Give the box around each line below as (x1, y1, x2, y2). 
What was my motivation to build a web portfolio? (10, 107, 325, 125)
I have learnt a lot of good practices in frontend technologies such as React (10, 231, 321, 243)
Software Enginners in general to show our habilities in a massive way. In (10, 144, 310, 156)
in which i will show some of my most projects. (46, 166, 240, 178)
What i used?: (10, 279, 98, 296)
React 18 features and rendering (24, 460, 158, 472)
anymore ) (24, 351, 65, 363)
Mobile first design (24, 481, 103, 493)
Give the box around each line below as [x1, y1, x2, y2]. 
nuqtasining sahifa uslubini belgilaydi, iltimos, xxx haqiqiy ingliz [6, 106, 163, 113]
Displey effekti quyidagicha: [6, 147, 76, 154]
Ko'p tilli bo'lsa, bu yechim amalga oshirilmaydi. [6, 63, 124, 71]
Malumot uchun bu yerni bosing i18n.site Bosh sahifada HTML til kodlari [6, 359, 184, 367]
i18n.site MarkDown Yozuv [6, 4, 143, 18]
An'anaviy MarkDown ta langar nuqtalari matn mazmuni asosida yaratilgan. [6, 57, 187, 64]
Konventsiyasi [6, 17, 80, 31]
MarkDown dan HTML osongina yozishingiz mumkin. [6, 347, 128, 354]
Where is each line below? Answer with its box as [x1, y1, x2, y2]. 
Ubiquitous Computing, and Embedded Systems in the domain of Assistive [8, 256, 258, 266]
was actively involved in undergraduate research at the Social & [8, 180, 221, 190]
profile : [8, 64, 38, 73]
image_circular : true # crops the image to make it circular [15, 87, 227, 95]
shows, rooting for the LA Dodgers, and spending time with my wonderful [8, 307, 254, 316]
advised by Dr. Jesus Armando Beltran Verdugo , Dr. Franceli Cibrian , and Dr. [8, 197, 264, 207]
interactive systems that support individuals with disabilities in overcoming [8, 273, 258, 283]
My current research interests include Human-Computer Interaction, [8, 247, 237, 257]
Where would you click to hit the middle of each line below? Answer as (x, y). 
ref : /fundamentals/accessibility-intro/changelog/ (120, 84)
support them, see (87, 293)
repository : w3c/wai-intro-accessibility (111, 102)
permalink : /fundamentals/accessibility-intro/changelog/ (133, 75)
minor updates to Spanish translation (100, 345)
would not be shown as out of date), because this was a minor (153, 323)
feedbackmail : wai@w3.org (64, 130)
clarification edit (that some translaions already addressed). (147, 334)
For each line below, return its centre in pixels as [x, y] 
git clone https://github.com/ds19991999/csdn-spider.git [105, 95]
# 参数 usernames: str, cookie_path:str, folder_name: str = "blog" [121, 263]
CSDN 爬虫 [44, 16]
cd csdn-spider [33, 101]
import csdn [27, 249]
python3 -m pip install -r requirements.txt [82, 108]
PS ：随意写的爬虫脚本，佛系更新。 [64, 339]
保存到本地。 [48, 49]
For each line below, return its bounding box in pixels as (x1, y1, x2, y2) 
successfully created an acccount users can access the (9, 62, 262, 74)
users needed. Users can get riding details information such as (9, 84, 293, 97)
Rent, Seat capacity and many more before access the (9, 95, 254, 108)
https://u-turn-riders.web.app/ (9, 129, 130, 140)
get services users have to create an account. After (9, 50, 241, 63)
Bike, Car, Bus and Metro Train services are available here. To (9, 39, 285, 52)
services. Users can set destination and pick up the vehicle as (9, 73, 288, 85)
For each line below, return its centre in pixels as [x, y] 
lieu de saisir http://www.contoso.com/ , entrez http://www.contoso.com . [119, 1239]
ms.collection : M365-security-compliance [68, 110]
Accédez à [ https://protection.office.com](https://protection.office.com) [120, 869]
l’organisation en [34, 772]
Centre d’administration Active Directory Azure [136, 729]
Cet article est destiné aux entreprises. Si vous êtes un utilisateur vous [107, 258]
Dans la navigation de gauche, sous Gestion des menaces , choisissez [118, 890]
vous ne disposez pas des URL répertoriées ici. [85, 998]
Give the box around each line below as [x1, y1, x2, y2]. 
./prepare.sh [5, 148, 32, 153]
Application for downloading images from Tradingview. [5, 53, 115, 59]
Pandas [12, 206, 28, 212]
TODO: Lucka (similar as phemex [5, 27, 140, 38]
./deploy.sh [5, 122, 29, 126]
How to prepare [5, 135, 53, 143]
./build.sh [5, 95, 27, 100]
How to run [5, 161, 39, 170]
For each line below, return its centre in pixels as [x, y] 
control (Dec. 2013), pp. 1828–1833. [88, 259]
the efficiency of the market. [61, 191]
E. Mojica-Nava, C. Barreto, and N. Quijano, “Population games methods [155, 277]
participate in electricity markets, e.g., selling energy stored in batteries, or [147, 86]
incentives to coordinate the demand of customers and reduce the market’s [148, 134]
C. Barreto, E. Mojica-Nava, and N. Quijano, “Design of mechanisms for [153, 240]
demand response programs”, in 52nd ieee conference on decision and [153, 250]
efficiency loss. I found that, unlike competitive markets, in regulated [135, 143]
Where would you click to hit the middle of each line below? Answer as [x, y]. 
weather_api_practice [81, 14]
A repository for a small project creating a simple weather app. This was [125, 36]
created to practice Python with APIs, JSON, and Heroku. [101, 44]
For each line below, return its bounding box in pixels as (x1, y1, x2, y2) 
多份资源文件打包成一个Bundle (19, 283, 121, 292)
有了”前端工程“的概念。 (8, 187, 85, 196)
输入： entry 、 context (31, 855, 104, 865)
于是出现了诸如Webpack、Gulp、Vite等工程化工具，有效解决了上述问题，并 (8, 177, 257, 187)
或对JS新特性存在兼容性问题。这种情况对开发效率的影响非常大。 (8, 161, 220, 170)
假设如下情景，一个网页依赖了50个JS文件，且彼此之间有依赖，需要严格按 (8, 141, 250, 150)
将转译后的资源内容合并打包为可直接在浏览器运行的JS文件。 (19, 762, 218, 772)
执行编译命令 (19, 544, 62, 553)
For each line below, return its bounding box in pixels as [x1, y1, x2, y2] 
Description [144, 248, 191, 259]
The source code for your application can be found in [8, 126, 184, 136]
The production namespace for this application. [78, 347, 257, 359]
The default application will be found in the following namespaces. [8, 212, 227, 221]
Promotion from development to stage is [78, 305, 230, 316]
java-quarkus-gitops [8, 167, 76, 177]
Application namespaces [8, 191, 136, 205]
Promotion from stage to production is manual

════════

The goal is a faithful transcription of every entry above.

▶ Answer box:
Give the box around each line below as (x1, y1, x2, y2). 
What was my motivation to build a web portfolio? (10, 107, 325, 125)
I have learnt a lot of good practices in frontend technologies such as React (10, 231, 321, 243)
Software Enginners in general to show our habilities in a massive way. In (10, 144, 310, 156)
in which i will show some of my most projects. (46, 166, 240, 178)
What i used?: (10, 279, 98, 296)
React 18 features and rendering (24, 460, 158, 472)
anymore ) (24, 351, 65, 363)
Mobile first design (24, 481, 103, 493)
Give the box around each line below as [x1, y1, x2, y2]. 
nuqtasining sahifa uslubini belgilaydi, iltimos, xxx haqiqiy ingliz [6, 106, 163, 113]
Displey effekti quyidagicha: [6, 147, 76, 154]
Ko'p tilli bo'lsa, bu yechim amalga oshirilmaydi. [6, 63, 124, 71]
Malumot uchun bu yerni bosing i18n.site Bosh sahifada HTML til kodlari [6, 359, 184, 367]
i18n.site MarkDown Yozuv [6, 4, 143, 18]
An'anaviy MarkDown ta langar nuqtalari matn mazmuni asosida yaratilgan. [6, 57, 187, 64]
Konventsiyasi [6, 17, 80, 31]
MarkDown dan HTML osongina yozishingiz mumkin. [6, 347, 128, 354]
Where is each line below? Answer with its box as [x1, y1, x2, y2]. 
Ubiquitous Computing, and Embedded Systems in the domain of Assistive [8, 256, 258, 266]
was actively involved in undergraduate research at the Social & [8, 180, 221, 190]
profile : [8, 64, 38, 73]
image_circular : true # crops the image to make it circular [15, 87, 227, 95]
shows, rooting for the LA Dodgers, and spending time with my wonderful [8, 307, 254, 316]
advised by Dr. Jesus Armando Beltran Verdugo , Dr. Franceli Cibrian , and Dr. [8, 197, 264, 207]
interactive systems that support individuals with disabilities in overcoming [8, 273, 258, 283]
My current research interests include Human-Computer Interaction, [8, 247, 237, 257]
Where would you click to hit the middle of each line below? Answer as (x, y). 
ref : /fundamentals/accessibility-intro/changelog/ (120, 84)
support them, see (87, 293)
repository : w3c/wai-intro-accessibility (111, 102)
permalink : /fundamentals/accessibility-intro/changelog/ (133, 75)
minor updates to Spanish translation (100, 345)
would not be shown as out of date), because this was a minor (153, 323)
feedbackmail : wai@w3.org (64, 130)
clarification edit (that some translaions already addressed). (147, 334)
For each line below, return its centre in pixels as [x, y] 
git clone https://github.com/ds19991999/csdn-spider.git [105, 95]
# 参数 usernames: str, cookie_path:str, folder_name: str = "blog" [121, 263]
CSDN 爬虫 [44, 16]
cd csdn-spider [33, 101]
import csdn [27, 249]
python3 -m pip install -r requirements.txt [82, 108]
PS ：随意写的爬虫脚本，佛系更新。 [64, 339]
保存到本地。 [48, 49]
For each line below, return its bounding box in pixels as (x1, y1, x2, y2) 
successfully created an acccount users can access the (9, 62, 262, 74)
users needed. Users can get riding details information such as (9, 84, 293, 97)
Rent, Seat capacity and many more before access the (9, 95, 254, 108)
https://u-turn-riders.web.app/ (9, 129, 130, 140)
get services users have to create an account. After (9, 50, 241, 63)
Bike, Car, Bus and Metro Train services are available here. To (9, 39, 285, 52)
services. Users can set destination and pick up the vehicle as (9, 73, 288, 85)
For each line below, return its centre in pixels as [x, y] 
lieu de saisir http://www.contoso.com/ , entrez http://www.contoso.com . [119, 1239]
ms.collection : M365-security-compliance [68, 110]
Accédez à [ https://protection.office.com](https://protection.office.com) [120, 869]
l’organisation en [34, 772]
Centre d’administration Active Directory Azure [136, 729]
Cet article est destiné aux entreprises. Si vous êtes un utilisateur vous [107, 258]
Dans la navigation de gauche, sous Gestion des menaces , choisissez [118, 890]
vous ne disposez pas des URL répertoriées ici. [85, 998]
Give the box around each line below as [x1, y1, x2, y2]. 
./prepare.sh [5, 148, 32, 153]
Application for downloading images from Tradingview. [5, 53, 115, 59]
Pandas [12, 206, 28, 212]
TODO: Lucka (similar as phemex [5, 27, 140, 38]
./deploy.sh [5, 122, 29, 126]
How to prepare [5, 135, 53, 143]
./build.sh [5, 95, 27, 100]
How to run [5, 161, 39, 170]
For each line below, return its centre in pixels as [x, y] 
control (Dec. 2013), pp. 1828–1833. [88, 259]
the efficiency of the market. [61, 191]
E. Mojica-Nava, C. Barreto, and N. Quijano, “Population games methods [155, 277]
participate in electricity markets, e.g., selling energy stored in batteries, or [147, 86]
incentives to coordinate the demand of customers and reduce the market’s [148, 134]
C. Barreto, E. Mojica-Nava, and N. Quijano, “Design of mechanisms for [153, 240]
demand response programs”, in 52nd ieee conference on decision and [153, 250]
efficiency loss. I found that, unlike competitive markets, in regulated [135, 143]
Where would you click to hit the middle of each line below? Answer as [x, y]. 
weather_api_practice [81, 14]
A repository for a small project creating a simple weather app. This was [125, 36]
created to practice Python with APIs, JSON, and Heroku. [101, 44]
For each line below, return its bounding box in pixels as (x1, y1, x2, y2) 
多份资源文件打包成一个Bundle (19, 283, 121, 292)
有了”前端工程“的概念。 (8, 187, 85, 196)
输入： entry 、 context (31, 855, 104, 865)
于是出现了诸如Webpack、Gulp、Vite等工程化工具，有效解决了上述问题，并 (8, 177, 257, 187)
或对JS新特性存在兼容性问题。这种情况对开发效率的影响非常大。 (8, 161, 220, 170)
假设如下情景，一个网页依赖了50个JS文件，且彼此之间有依赖，需要严格按 (8, 141, 250, 150)
将转译后的资源内容合并打包为可直接在浏览器运行的JS文件。 (19, 762, 218, 772)
执行编译命令 (19, 544, 62, 553)
For each line below, return its bounding box in pixels as [x1, y1, x2, y2] 
Description [144, 248, 191, 259]
The source code for your application can be found in [8, 126, 184, 136]
The production namespace for this application. [78, 347, 257, 359]
The default application will be found in the following namespaces. [8, 212, 227, 221]
Promotion from development to stage is [78, 305, 230, 316]
java-quarkus-gitops [8, 167, 76, 177]
Application namespaces [8, 191, 136, 205]
Promotion from stage to production is manual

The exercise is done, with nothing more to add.